4

The Problem

I have a Fluent Bit service (running in a docker container) that needs to tail log files (mounted from the host into the container) and then forward those logs to Elasticsearch. For this PoC I create a new log file every minute (eg. spring-boot-logger-2021-05-25_10_53.0.log, spring-boot-logger-2021-05-25_10_54.0.log etc)

I can see that Fluent Bit picks up all the files, but it only reads and forwards the first few lines of a file (Each log entry is a single line and formated in JSON). Only when the Fluent Bit container is restarted does it read and forward the rest of the files.

To demonstrate this issue, I have a script that generates 200 log entries over a period of 100 seconds (ie. 2 logs per second). After running this script, I get a small number of entries in Elastic as shown in this image. Here one can see that there are only 72 entries with large gaps between the entries.

Once I restart the Fluent Bit container it processes the rest of the files and fill in all the logs as show in this image.

Here is my Fluent Bit config file:

[SERVICE]
    Flush     5
    Daemon    off
    Log_Level debug
    Parsers_File   /fluent-bit/etc/parsers.conf

[INPUT]
    Name  tail
    Parser docker
    Path  /var/log/serviceA/*.log
    Tag   service.A
    DB    /var/db/ServiceA
    Refresh_Interval 30

[INPUT]
    Name  tail
    Parser docker
    Path  /var/log/serviceB/*.log
    Tag   service.B
    DB    /var/db/ServiceB
    Refresh_Interval 30

[OUTPUT]
    Name  stdout
    Match service.*

[OUTPUT]
    Name  es
    Host  es01
    Port  9200
    Logstash_Format On
    tls   Off
    Match service.*

What I've tried I've tried the following:

  • Increased the flush rate to 1s
  • Shortened the refresh_interval to 10s
  • Decreased the Buffer_Chunk_Size & Buffer_Max_Size to 1k with the hope that it will force Fluent Bit to flush the logs more often.
  • Increased Buffer_Chunk_Size & Buffer_Max_Size to 1M as I've read an article stating that Fluent Bit's "pause" callback does not work as expected.
  • Explicitly configured a Mem_Buf_Limit of 5M.
  • Tried Fluent Bit version 1.7, 1.6 and 1.5

I've also used the debug versions of these containers to confirm that the files mounted correctly into the container and that they reflect all the logs (when Fluent Bit does not pick it up)

Fluent Bit's log level has also been set to debug, but there are no hints or errors in the logs.

Has anybody else experienced this issue?

Dewald
  • 41
  • 1
  • 2
  • Exactly same issue here.
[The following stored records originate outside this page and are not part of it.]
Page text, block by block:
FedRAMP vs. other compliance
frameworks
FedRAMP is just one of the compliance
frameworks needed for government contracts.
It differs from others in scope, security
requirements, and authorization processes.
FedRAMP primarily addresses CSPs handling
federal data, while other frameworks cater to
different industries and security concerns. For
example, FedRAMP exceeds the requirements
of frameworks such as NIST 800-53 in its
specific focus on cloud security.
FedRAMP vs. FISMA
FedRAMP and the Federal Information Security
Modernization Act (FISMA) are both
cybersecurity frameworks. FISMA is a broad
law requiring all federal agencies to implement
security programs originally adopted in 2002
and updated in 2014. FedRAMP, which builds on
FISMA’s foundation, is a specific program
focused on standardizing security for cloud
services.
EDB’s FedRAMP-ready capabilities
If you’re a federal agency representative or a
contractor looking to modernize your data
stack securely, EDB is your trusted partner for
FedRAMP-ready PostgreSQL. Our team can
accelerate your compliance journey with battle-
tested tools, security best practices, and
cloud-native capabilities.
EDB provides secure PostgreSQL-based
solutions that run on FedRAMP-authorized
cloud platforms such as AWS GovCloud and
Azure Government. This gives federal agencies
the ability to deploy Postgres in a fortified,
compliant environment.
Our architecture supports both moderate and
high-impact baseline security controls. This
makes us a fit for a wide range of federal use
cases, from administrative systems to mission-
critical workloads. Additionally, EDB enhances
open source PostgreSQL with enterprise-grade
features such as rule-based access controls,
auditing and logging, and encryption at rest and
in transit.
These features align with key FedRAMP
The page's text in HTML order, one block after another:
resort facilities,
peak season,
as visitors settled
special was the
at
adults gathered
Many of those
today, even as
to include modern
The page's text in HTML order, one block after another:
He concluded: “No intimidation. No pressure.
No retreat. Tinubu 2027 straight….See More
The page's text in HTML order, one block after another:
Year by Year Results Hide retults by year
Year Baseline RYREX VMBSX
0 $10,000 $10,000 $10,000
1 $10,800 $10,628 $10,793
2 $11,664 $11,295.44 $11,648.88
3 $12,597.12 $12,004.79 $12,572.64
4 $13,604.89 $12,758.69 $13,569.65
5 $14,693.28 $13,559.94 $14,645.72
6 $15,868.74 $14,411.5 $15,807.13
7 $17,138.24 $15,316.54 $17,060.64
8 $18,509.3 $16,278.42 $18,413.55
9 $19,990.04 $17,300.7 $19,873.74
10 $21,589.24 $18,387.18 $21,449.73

Tried 1.7 and also 1.8. It fetches new files on PV when they roll and tails very few lines from start (lines that exist on the time of tail) then it stops tailing those files. So it has access to PV. No errors on FluentBit debug logs. – Taner Aug 06 '21 at 10:59
  • I have the same issue, please help if you found the solution, thanks- https://stackoverflow.com/q/68712337/2704051 – Sunil Aug 13 '21 at 08:47
  • Having the same issue – Dam1tha Sep 14 '21 at 03:37
  • Which OS are you trying? – Furkan ÇELİKCİ May 25 '22 at 09:59

2 Answers2

0

I am not sure but I think Fluentbit (1.7 and 1.8) has bug(s) to access on shared logs in PV. It has rights, sees files but not fetches the log lines after its first fetch.

I found the solution by placed the Fluentbit as a sidecar, not a seperated pod.

Taner
  • 4,511
  • 3
  • 18
  • 14
0

I have had the same issue with fluent-bit on Openshift using glusterfs for persistent volumes.

My workaround has been to fork the official repo and build a new fluent-bit Docker image after making a small addition to the Dockerfile:

RUN cmake ... \
    ... \
    -DFLB_INOTIFY=Off \
    ..

However, in the meantime, I see that there is now a configuration parameter called Inotify_Watcher in the tail input documentation, which I guess can be used for exactly this.